■ **TASK ITEM**:
Having read the entries, repeat all of them exactly.

■ **DATASET EXCERPTS**:
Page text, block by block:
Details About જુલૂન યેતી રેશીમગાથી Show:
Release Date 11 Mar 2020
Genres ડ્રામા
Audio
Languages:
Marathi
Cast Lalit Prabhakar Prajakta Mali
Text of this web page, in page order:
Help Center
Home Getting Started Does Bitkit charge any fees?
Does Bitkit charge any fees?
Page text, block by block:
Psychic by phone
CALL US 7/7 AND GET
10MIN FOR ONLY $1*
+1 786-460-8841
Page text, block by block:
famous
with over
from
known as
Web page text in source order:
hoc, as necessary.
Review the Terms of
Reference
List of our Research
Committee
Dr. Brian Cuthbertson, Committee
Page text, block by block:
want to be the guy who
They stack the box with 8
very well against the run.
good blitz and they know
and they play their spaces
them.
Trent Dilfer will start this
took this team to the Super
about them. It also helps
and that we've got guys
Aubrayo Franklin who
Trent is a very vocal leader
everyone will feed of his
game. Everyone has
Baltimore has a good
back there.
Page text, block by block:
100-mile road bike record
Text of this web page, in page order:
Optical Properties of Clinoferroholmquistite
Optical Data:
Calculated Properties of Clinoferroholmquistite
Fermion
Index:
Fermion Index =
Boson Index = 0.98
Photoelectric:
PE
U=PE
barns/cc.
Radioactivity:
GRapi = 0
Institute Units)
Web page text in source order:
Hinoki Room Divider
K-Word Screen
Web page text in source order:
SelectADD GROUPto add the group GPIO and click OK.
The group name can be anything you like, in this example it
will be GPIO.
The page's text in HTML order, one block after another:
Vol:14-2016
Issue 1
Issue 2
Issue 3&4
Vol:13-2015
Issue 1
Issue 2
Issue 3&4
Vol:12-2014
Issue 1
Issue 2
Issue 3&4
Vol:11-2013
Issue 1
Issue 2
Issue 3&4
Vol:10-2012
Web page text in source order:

■ **OUTPUT OF THE EXERCISE**:
Page text, block by block:
Details About જુલૂન યેતી રેશીમગાથી Show:
Release Date 11 Mar 2020
Genres ડ્રામા
Audio
Languages:
Marathi
Cast Lalit Prabhakar Prajakta Mali
Text of this web page, in page order:
Help Center
Home Getting Started Does Bitkit charge any fees?
Does Bitkit charge any fees?
Page text, block by block:
Psychic by phone
CALL US 7/7 AND GET
10MIN FOR ONLY $1*
+1 786-460-8841
Page text, block by block:
famous
with over
from
known as
Web page text in source order:
hoc, as necessary.
Review the Terms of
Reference
List of our Research
Committee
Dr. Brian Cuthbertson, Committee
Page text, block by block:
want to be the guy who
They stack the box with 8
very well against the run.
good blitz and they know
and they play their spaces
them.
Trent Dilfer will start this
took this team to the Super
about them. It also helps
and that we've got guys
Aubrayo Franklin who
Trent is a very vocal leader
everyone will feed of his
game. Everyone has
Baltimore has a good
back there.
Page text, block by block:
100-mile road bike record
Text of this web page, in page order:
Optical Properties of Clinoferroholmquistite
Optical Data:
Calculated Properties of Clinoferroholmquistite
Fermion
Index:
Fermion Index =
Boson Index = 0.98
Photoelectric:
PE
U=PE
barns/cc.
Radioactivity:
GRapi = 0
Institute Units)
Web page text in source order:
Hinoki Room Divider
K-Word Screen
Web page text in source order:
SelectADD GROUPto add the group GPIO and click OK.
The group name can be anything you like, in this example it
will be GPIO.
The page's text in HTML order, one block after another:
Vol:14-2016
Issue 1
Issue 2
Issue 3&4
Vol:13-2015
Issue 1
Issue 2
Issue 3&4
Vol:12-2014
Issue 1
Issue 2
Issue 3&4
Vol:11-2013
Issue 1
Issue 2
Issue 3&4
Vol:10-2012
Web page text in source order:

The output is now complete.